What the task asks: In the entries below, which lines run from the one with "Tuttavia essendo un" through the one with "отошло от тебя!"? Repeat exactly those, both included, and no pictures.

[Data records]
┄┄┄┄┄┄┄┄┄┄
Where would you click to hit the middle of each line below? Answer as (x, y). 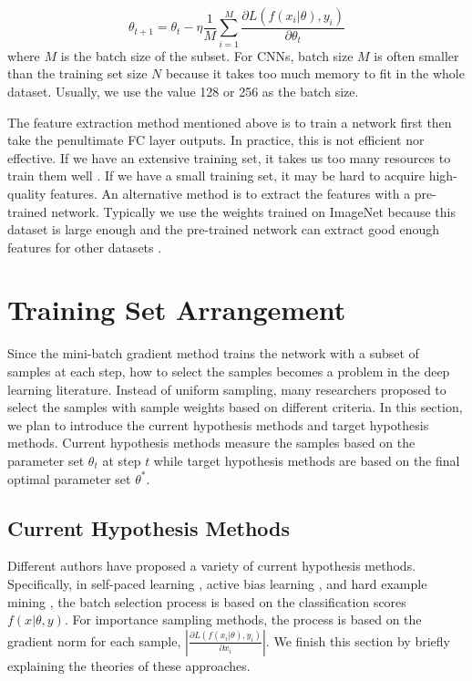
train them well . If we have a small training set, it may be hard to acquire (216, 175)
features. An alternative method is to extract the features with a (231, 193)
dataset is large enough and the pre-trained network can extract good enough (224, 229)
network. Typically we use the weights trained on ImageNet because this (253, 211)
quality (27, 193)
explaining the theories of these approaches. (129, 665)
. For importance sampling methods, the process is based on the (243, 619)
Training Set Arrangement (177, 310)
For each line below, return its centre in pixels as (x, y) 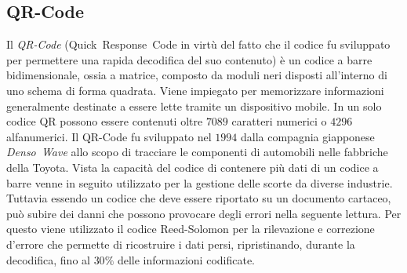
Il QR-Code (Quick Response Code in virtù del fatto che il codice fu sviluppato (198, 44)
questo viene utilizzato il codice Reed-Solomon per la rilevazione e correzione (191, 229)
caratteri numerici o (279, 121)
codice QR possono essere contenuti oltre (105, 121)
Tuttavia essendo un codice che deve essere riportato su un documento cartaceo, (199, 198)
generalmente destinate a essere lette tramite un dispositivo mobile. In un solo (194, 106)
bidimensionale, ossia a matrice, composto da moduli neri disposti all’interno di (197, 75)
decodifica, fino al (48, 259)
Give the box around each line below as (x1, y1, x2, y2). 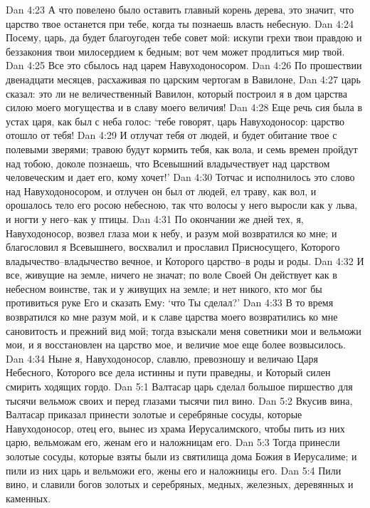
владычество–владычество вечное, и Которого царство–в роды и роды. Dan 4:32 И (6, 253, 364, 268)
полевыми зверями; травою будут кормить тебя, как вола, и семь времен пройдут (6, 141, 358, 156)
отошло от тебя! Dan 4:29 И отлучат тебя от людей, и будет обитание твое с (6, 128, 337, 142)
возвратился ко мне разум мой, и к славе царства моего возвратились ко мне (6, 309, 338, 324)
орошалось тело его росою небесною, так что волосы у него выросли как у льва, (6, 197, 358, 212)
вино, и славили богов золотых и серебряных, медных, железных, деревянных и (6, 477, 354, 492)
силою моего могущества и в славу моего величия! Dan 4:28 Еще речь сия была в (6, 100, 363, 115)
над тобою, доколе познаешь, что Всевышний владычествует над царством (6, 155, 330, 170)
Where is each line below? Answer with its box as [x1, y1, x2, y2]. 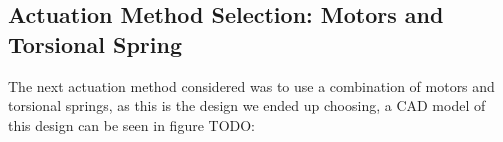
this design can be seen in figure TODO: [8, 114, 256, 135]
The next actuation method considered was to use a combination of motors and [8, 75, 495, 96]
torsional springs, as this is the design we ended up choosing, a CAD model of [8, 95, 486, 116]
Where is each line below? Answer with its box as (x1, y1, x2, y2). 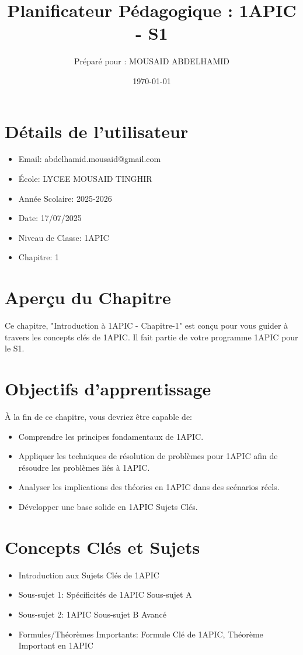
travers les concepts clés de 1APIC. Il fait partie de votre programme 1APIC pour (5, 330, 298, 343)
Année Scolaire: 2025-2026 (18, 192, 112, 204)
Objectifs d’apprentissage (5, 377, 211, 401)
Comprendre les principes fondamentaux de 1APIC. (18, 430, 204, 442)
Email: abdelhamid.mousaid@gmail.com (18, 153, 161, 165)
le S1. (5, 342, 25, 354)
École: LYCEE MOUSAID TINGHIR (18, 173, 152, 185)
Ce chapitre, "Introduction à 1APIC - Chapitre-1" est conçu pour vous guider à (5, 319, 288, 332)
┄┄┄┄┄┄┄┄┄┄
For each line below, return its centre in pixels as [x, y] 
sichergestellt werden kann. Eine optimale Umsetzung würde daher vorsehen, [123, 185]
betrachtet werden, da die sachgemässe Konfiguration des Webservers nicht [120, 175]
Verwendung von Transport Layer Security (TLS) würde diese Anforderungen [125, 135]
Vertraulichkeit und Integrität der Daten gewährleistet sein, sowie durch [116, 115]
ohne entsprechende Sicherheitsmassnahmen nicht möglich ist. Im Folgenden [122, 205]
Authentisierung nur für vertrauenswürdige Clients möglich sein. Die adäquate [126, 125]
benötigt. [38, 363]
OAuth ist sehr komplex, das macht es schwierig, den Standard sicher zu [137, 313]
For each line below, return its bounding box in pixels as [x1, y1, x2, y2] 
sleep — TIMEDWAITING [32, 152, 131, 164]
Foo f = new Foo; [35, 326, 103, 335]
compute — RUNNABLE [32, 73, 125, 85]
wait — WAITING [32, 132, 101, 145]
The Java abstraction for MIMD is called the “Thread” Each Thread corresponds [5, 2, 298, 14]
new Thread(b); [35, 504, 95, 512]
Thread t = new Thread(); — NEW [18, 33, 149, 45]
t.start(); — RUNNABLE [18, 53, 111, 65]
┄┄┄┄┄┄┄┄┄┄
Your solution:
Tuttavia essendo un codice che deve essere riportato su un documento cartaceo, (199, 198)
generalmente destinate a essere lette tramite un dispositivo mobile. In un solo (194, 106)
bidimensionale, ossia a matrice, composto da moduli neri disposti all’interno di (197, 75)
decodifica, fino al (48, 259)
Give the box around each line below as (x1, y1, x2, y2). 
владычество–владычество вечное, и Которого царство–в роды и роды. Dan 4:32 И (6, 253, 364, 268)
полевыми зверями; травою будут кормить тебя, как вола, и семь времен пройдут (6, 141, 358, 156)
отошло от тебя! Dan 4:29 И отлучат тебя от людей, и будет обитание твое с (6, 128, 337, 142)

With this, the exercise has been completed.